#### Task details
Only the pictures stay out; every record is to be quoted exactly.

#### Input data
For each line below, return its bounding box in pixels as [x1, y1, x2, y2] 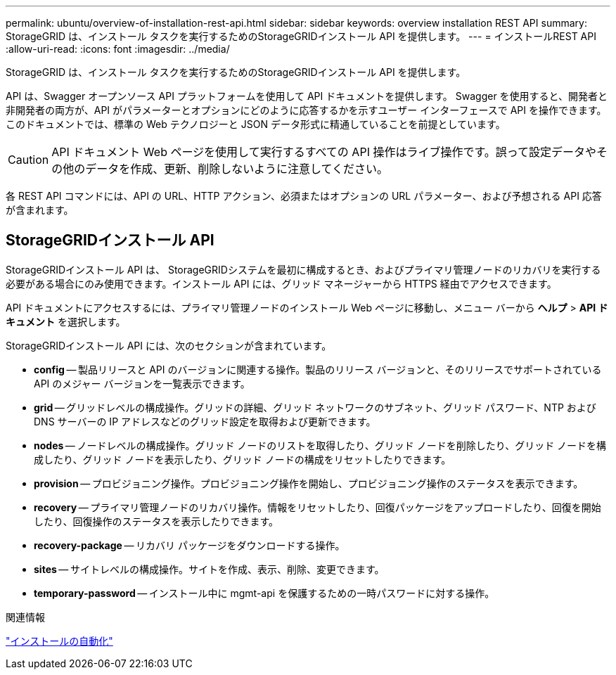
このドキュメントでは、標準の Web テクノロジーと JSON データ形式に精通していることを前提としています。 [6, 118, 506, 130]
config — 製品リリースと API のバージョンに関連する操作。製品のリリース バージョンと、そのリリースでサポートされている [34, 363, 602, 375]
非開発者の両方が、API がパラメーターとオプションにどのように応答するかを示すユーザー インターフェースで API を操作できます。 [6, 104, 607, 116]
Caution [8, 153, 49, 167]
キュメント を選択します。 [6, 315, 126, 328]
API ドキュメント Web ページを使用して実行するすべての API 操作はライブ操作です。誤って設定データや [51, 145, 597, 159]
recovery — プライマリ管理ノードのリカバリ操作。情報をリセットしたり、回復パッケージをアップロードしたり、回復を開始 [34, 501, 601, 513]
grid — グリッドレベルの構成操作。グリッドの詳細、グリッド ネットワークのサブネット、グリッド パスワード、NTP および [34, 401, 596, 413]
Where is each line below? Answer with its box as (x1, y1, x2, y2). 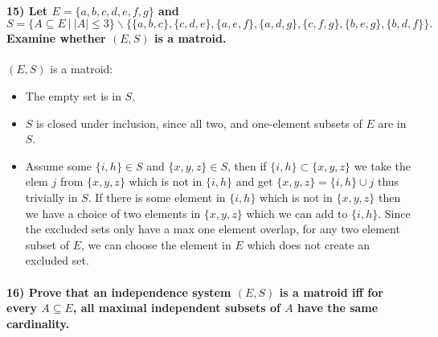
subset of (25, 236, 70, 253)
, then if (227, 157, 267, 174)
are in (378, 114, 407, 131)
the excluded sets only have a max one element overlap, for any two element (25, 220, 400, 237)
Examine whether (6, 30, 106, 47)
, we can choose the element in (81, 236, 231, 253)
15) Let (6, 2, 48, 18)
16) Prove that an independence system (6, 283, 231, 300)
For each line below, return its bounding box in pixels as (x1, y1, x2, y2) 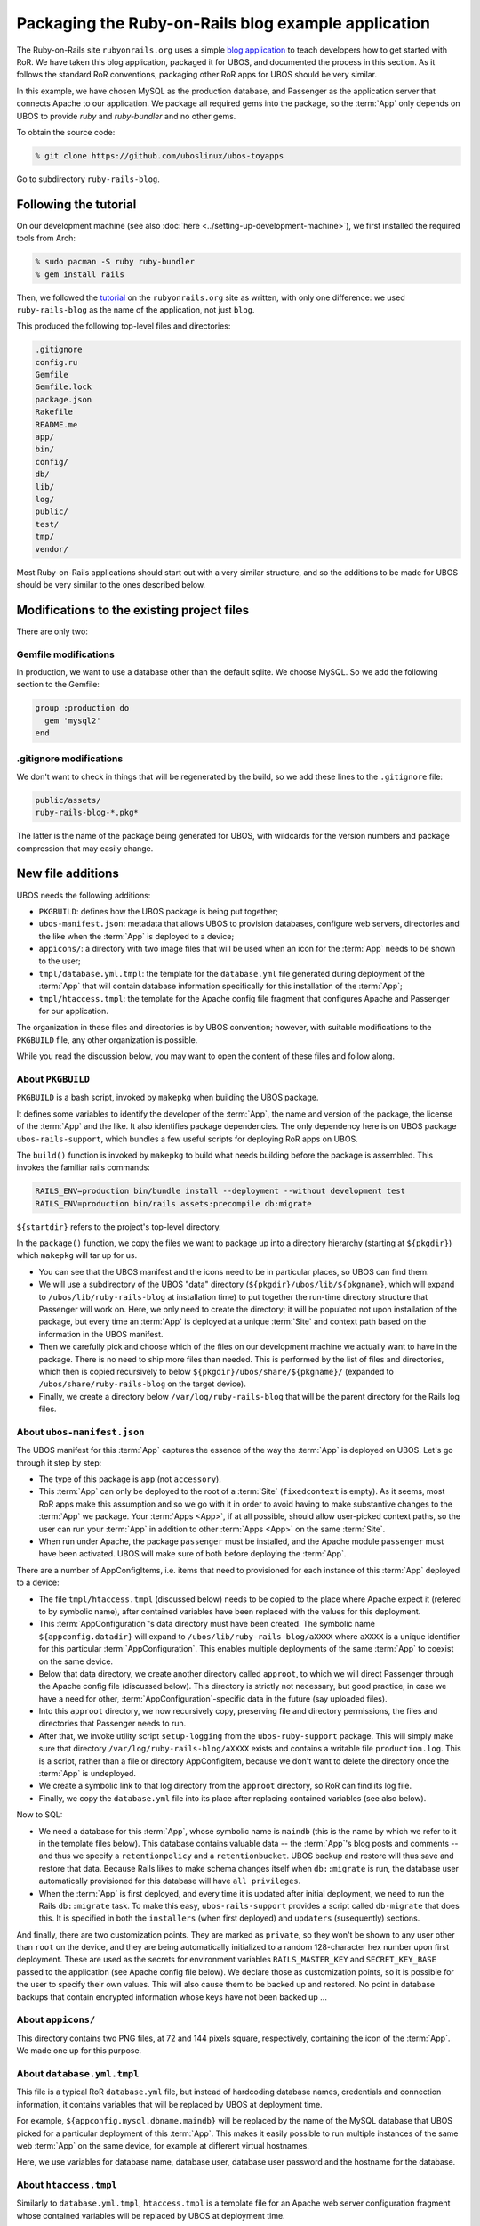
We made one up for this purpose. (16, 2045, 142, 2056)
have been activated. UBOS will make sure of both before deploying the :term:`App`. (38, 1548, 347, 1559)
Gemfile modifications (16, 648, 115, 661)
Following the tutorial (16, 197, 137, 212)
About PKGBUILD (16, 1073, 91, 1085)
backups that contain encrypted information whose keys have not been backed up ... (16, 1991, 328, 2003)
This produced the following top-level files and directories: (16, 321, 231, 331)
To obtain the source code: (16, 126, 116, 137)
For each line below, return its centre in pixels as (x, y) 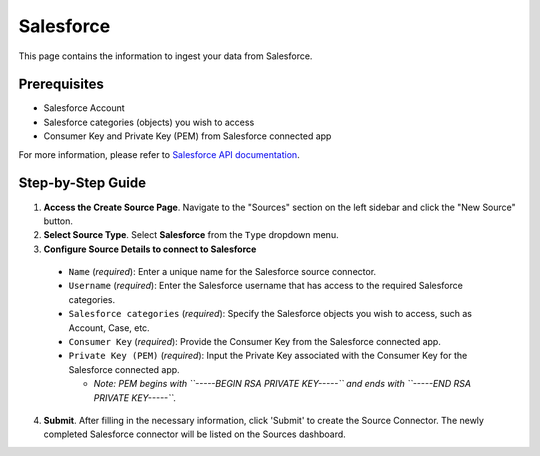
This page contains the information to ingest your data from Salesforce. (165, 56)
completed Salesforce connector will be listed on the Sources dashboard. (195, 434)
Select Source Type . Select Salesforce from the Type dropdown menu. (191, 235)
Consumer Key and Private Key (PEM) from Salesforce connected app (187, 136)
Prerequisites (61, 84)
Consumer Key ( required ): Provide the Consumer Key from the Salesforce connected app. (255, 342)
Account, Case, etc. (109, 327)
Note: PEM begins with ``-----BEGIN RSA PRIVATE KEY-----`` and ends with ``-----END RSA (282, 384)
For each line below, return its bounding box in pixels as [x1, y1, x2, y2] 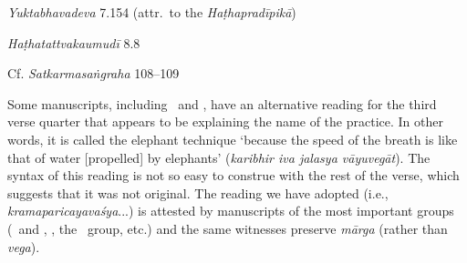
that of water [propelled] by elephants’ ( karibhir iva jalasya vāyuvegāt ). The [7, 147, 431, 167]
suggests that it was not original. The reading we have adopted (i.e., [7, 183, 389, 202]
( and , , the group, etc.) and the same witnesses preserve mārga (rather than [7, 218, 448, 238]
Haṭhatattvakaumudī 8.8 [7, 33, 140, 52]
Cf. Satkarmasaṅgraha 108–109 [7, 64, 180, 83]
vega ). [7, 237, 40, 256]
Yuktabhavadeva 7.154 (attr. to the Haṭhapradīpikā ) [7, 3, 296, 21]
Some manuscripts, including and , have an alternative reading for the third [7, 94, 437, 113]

#### Result for this task
For each line below, return its bounding box in pixels as [x1, y1, x2, y2] 
このドキュメントでは、標準の Web テクノロジーと JSON データ形式に精通していることを前提としています。 [6, 118, 506, 130]
config — 製品リリースと API のバージョンに関連する操作。製品のリリース バージョンと、そのリリースでサポートされている [34, 363, 602, 375]
非開発者の両方が、API がパラメーターとオプションにどのように応答するかを示すユーザー インターフェースで API を操作できます。 [6, 104, 607, 116]
Caution [8, 153, 49, 167]
キュメント を選択します。 [6, 315, 126, 328]
API ドキュメント Web ページを使用して実行するすべての API 操作はライブ操作です。誤って設定データや [51, 145, 597, 159]
recovery — プライマリ管理ノードのリカバリ操作。情報をリセットしたり、回復パッケージをアップロードしたり、回復を開始 [34, 501, 601, 513]
grid — グリッドレベルの構成操作。グリッドの詳細、グリッド ネットワークのサブネット、グリッド パスワード、NTP および [34, 401, 596, 413]
Where is each line below? Answer with its box as (x1, y1, x2, y2). 
subset of (25, 236, 70, 253)
, then if (227, 157, 267, 174)
are in (378, 114, 407, 131)
the excluded sets only have a max one element overlap, for any two element (25, 220, 400, 237)
Examine whether (6, 30, 106, 47)
, we can choose the element in (81, 236, 231, 253)
15) Let (6, 2, 48, 18)
16) Prove that an independence system (6, 283, 231, 300)
For each line below, return its bounding box in pixels as (x1, y1, x2, y2) 
We made one up for this purpose. (16, 2045, 142, 2056)
have been activated. UBOS will make sure of both before deploying the :term:`App`. (38, 1548, 347, 1559)
Gemfile modifications (16, 648, 115, 661)
Following the tutorial (16, 197, 137, 212)
About PKGBUILD (16, 1073, 91, 1085)
backups that contain encrypted information whose keys have not been backed up ... (16, 1991, 328, 2003)
This produced the following top-level files and directories: (16, 321, 231, 331)
To obtain the source code: (16, 126, 116, 137)
For each line below, return its centre in pixels as (x, y) 
This page contains the information to ingest your data from Salesforce. (165, 56)
completed Salesforce connector will be listed on the Sources dashboard. (195, 434)
Select Source Type . Select Salesforce from the Type dropdown menu. (191, 235)
Consumer Key and Private Key (PEM) from Salesforce connected app (187, 136)
Prerequisites (61, 84)
Consumer Key ( required ): Provide the Consumer Key from the Salesforce connected app. (255, 342)
Account, Case, etc. (109, 327)
Note: PEM begins with ``-----BEGIN RSA PRIVATE KEY-----`` and ends with ``-----END RSA (282, 384)
For each line below, return its bounding box in pixels as [x1, y1, x2, y2] 
that of water [propelled] by elephants’ ( karibhir iva jalasya vāyuvegāt ). The [7, 147, 431, 167]
suggests that it was not original. The reading we have adopted (i.e., [7, 183, 389, 202]
( and , , the group, etc.) and the same witnesses preserve mārga (rather than [7, 218, 448, 238]
Haṭhatattvakaumudī 8.8 [7, 33, 140, 52]
Cf. Satkarmasaṅgraha 108–109 [7, 64, 180, 83]
vega ). [7, 237, 40, 256]
Yuktabhavadeva 7.154 (attr. to the Haṭhapradīpikā ) [7, 3, 296, 21]
Some manuscripts, including and , have an alternative reading for the third [7, 94, 437, 113]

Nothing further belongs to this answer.